**Task statement:** Stop at the line that contains "Validez la fenêtre". Until then, set down each line of the records exactly, beginning with the first, and skip pictures.

Data records: Begin

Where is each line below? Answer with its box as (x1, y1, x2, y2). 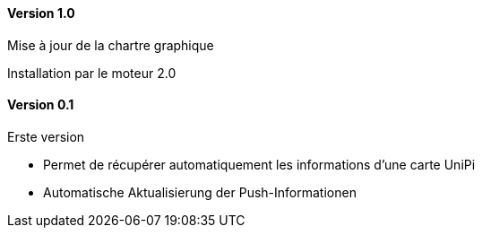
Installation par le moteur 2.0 (7, 65, 176, 81)
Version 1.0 (7, 5, 75, 21)
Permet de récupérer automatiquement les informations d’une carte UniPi (43, 156, 476, 172)
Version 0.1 (7, 97, 74, 113)
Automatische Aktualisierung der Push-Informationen (43, 184, 357, 200)
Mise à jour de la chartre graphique (7, 37, 214, 53)
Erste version (7, 128, 85, 144)
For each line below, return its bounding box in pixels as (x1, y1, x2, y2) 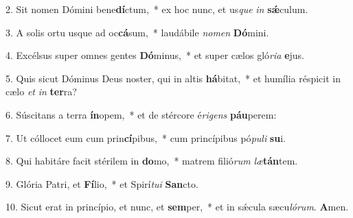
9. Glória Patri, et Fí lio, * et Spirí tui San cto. (5, 176, 198, 191)
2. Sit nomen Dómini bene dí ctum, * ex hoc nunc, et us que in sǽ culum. (5, 2, 308, 16)
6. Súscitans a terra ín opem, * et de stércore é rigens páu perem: (5, 107, 277, 121)
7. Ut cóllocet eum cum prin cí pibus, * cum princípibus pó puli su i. (5, 130, 286, 145)
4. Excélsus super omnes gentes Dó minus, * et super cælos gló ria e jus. (5, 48, 305, 62)
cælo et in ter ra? (5, 84, 77, 99)
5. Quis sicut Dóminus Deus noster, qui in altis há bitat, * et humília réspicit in (5, 71, 341, 85)
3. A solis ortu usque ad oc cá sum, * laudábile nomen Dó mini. (5, 25, 269, 39)
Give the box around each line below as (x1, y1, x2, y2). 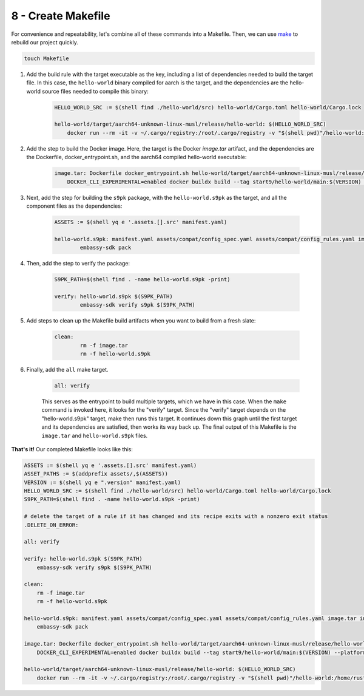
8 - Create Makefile (11, 9, 110, 22)
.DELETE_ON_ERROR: (24, 521, 79, 528)
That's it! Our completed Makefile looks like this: (11, 445, 133, 452)
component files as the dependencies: (26, 202, 123, 210)
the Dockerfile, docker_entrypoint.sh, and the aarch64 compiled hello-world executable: (26, 154, 247, 161)
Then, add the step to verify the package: (26, 260, 130, 267)
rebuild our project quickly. (11, 38, 78, 46)
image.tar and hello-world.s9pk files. (41, 432, 148, 439)
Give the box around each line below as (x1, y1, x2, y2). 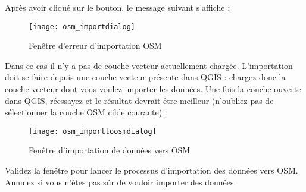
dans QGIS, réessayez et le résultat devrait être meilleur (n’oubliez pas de (5, 94, 274, 106)
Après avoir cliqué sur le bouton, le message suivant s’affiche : (5, 1, 230, 13)
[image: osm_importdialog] (29, 22, 135, 31)
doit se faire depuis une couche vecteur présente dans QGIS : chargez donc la (5, 71, 286, 83)
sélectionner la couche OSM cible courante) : (5, 106, 167, 118)
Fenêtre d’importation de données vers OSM (29, 144, 191, 156)
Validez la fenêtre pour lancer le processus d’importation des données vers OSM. (5, 164, 298, 177)
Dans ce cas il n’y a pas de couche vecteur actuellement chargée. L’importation (5, 59, 293, 71)
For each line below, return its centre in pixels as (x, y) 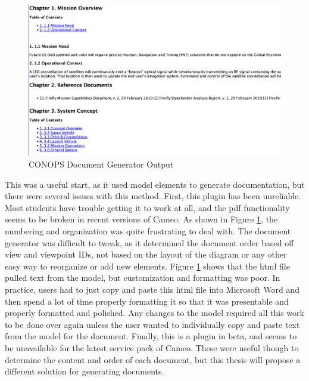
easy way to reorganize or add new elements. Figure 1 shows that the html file (147, 266)
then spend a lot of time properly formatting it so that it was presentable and (147, 301)
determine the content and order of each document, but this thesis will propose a (153, 359)
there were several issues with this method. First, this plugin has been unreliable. (153, 196)
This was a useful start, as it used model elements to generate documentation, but (155, 184)
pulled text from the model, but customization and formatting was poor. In (143, 278)
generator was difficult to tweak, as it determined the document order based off (149, 242)
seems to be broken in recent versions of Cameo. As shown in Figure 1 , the (141, 219)
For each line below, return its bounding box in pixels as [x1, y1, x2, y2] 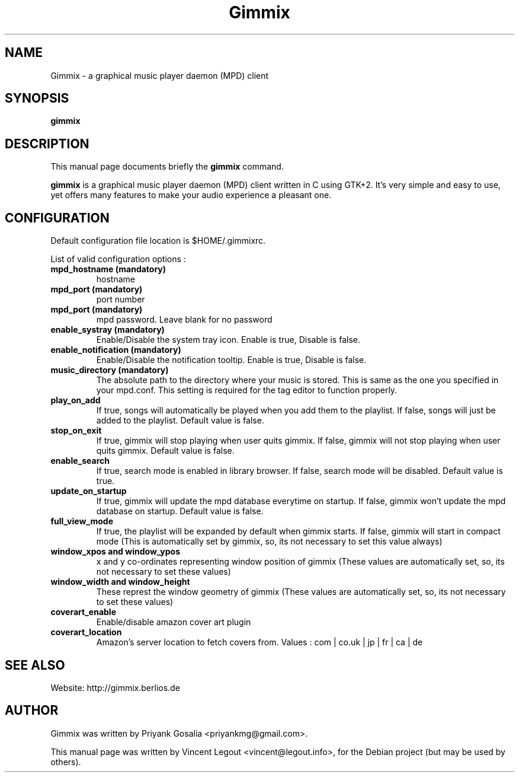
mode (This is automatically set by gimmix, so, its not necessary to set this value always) [96, 536, 443, 547]
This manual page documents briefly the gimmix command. [50, 161, 284, 172]
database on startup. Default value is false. [96, 506, 264, 517]
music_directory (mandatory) [50, 365, 169, 375]
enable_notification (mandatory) [50, 345, 181, 355]
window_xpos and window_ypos [50, 546, 181, 557]
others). [50, 756, 81, 767]
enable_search [50, 456, 110, 466]
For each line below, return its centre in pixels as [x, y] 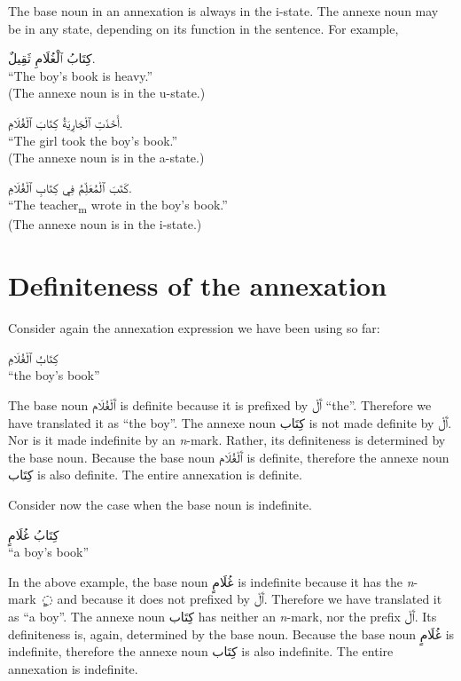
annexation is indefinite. [73, 668]
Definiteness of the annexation [198, 285]
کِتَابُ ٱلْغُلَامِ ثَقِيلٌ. [52, 58]
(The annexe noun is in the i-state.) [105, 224]
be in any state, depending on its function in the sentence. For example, [203, 28]
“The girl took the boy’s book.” [93, 140]
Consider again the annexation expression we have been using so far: [194, 328]
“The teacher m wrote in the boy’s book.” [118, 206]
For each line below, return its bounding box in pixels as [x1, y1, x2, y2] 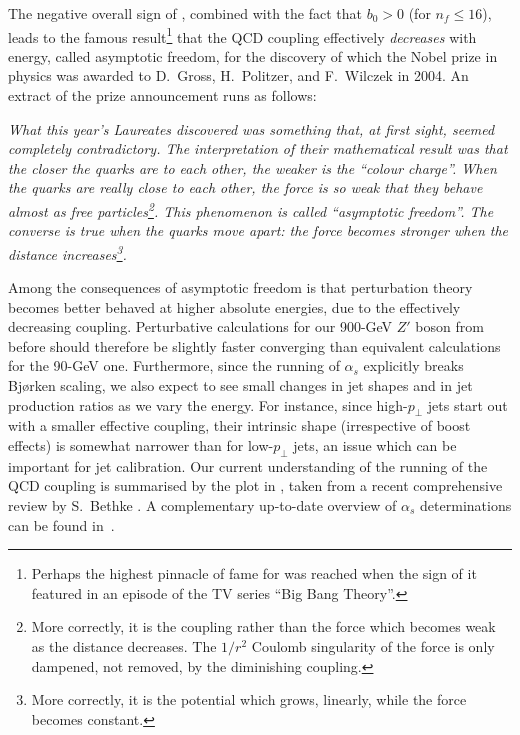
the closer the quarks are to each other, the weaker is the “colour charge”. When [8, 157, 497, 178]
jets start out [427, 394, 508, 415]
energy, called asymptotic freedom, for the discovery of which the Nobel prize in [8, 45, 498, 66]
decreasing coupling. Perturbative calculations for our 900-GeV [8, 316, 393, 337]
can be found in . [8, 514, 115, 535]
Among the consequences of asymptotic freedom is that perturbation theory [8, 277, 473, 298]
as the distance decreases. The [31, 636, 217, 656]
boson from [415, 316, 484, 337]
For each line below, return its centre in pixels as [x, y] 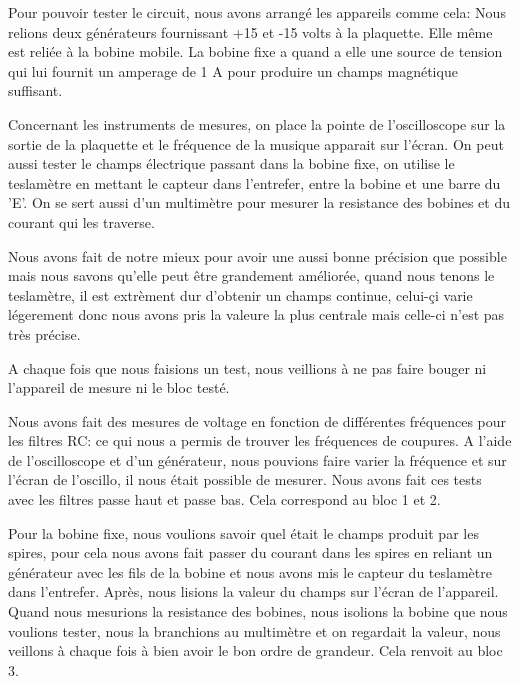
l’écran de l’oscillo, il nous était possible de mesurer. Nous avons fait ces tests [245, 479]
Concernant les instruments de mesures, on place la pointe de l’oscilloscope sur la [257, 123]
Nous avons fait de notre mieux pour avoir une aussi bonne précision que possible [257, 255]
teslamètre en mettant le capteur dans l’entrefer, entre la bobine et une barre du [254, 182]
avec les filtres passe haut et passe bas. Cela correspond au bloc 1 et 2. [224, 499]
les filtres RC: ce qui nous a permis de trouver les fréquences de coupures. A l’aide [260, 440]
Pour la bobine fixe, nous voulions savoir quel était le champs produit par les [243, 532]
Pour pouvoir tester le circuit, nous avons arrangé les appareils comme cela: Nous [257, 12]
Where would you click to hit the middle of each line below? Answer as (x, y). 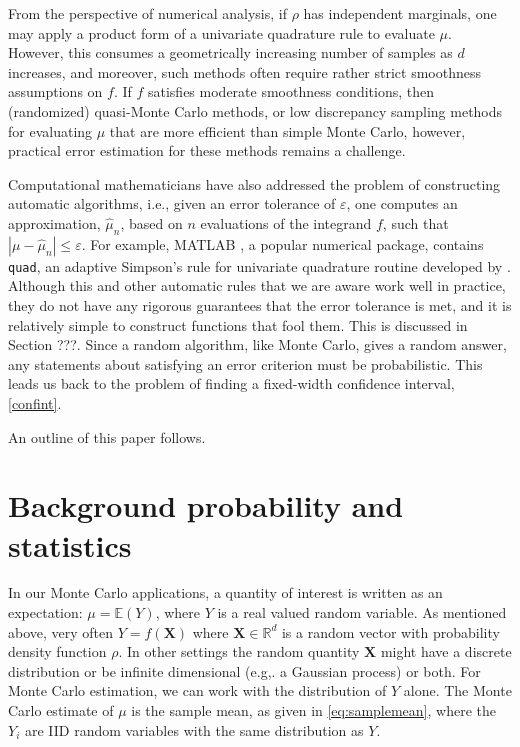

Data records: End

**Output of the task:**
Where is each line below? Answer with its box as (x1, y1, x2, y2). 
Installation par le moteur 2.0 (7, 65, 176, 81)
Version 1.0 (7, 5, 75, 21)
Permet de récupérer automatiquement les informations d’une carte UniPi (43, 156, 476, 172)
Version 0.1 (7, 97, 74, 113)
Automatische Aktualisierung der Push-Informationen (43, 184, 357, 200)
Mise à jour de la chartre graphique (7, 37, 214, 53)
Erste version (7, 128, 85, 144)
For each line below, return its bounding box in pixels as (x1, y1, x2, y2) 
9. Glória Patri, et Fí lio, * et Spirí tui San cto. (5, 176, 198, 191)
2. Sit nomen Dómini bene dí ctum, * ex hoc nunc, et us que in sǽ culum. (5, 2, 308, 16)
6. Súscitans a terra ín opem, * et de stércore é rigens páu perem: (5, 107, 277, 121)
7. Ut cóllocet eum cum prin cí pibus, * cum princípibus pó puli su i. (5, 130, 286, 145)
4. Excélsus super omnes gentes Dó minus, * et super cælos gló ria e jus. (5, 48, 305, 62)
cælo et in ter ra? (5, 84, 77, 99)
5. Quis sicut Dóminus Deus noster, qui in altis há bitat, * et humília réspicit in (5, 71, 341, 85)
3. A solis ortu usque ad oc cá sum, * laudábile nomen Dó mini. (5, 25, 269, 39)
Give the box around each line below as (x1, y1, x2, y2). 
8 - Create Makefile (11, 9, 110, 22)
.DELETE_ON_ERROR: (24, 521, 79, 528)
That's it! Our completed Makefile looks like this: (11, 445, 133, 452)
component files as the dependencies: (26, 202, 123, 210)
the Dockerfile, docker_entrypoint.sh, and the aarch64 compiled hello-world executable: (26, 154, 247, 161)
Then, add the step to verify the package: (26, 260, 130, 267)
rebuild our project quickly. (11, 38, 78, 46)
image.tar and hello-world.s9pk files. (41, 432, 148, 439)
Give the box around each line below as (x1, y1, x2, y2). 
dans QGIS, réessayez et le résultat devrait être meilleur (n’oubliez pas de (5, 94, 274, 106)
Après avoir cliqué sur le bouton, le message suivant s’affiche : (5, 1, 230, 13)
[image: osm_importdialog] (29, 22, 135, 31)
doit se faire depuis une couche vecteur présente dans QGIS : chargez donc la (5, 71, 286, 83)
sélectionner la couche OSM cible courante) : (5, 106, 167, 118)
Fenêtre d’importation de données vers OSM (29, 144, 191, 156)
Validez la fenêtre pour lancer le processus d’importation des données vers OSM. (5, 164, 298, 177)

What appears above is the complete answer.